Ross describes the tensions between whites and blacks in South Africa as the result of a strained job market. In order to make a living and/or a profit both sides are dependent on each other. However, due to modifications of technological requirements, of labor division, and economic and cultural advancements the (relative) social status of both population groups has changed. The barrier between them has blurred because of the advances made by the “black proletariat”, mainly through education and its concomitant loosening of tribal bonds, as well as by the impoverishment of the white population. Even though Ross hints to the obsolete and ambivalent character of the traditional white hegemony, he proposes a ‘solution’ that unites two contrasting ways of interpretation:

"As long as the majority of the South African population is not prepared to principally revise the relation between white and black, the color barrier must remain. Its repeal would shake the present social stratification to its very foundations. It must remain as long as another, better or, at least, equivalent arrangement is set up."

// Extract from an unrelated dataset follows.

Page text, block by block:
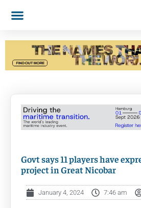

It is exactly this 'program' of suspending change and simultaneously acknowledging its impossibility that allows for both an emancipatory and a conservative reading.

Katalin Teller








Colin Ross. Die Entstehung der “Schwarzen Gefahr”; Die “Schwarze Gefahr” und die “Schwarze Notwendigkeit”; Kaffernarbeit und Farbenschranke - die Gründe des südafrikanischen Arbeitsproblems; Die Mission und ihr Werk. In: Die erwachende Sphinx. Durch Afrika vom Kap nach Kairo. 6. Aufl. Leipzig: F.A. Brockhaus; 1930 [1927]; 99-117.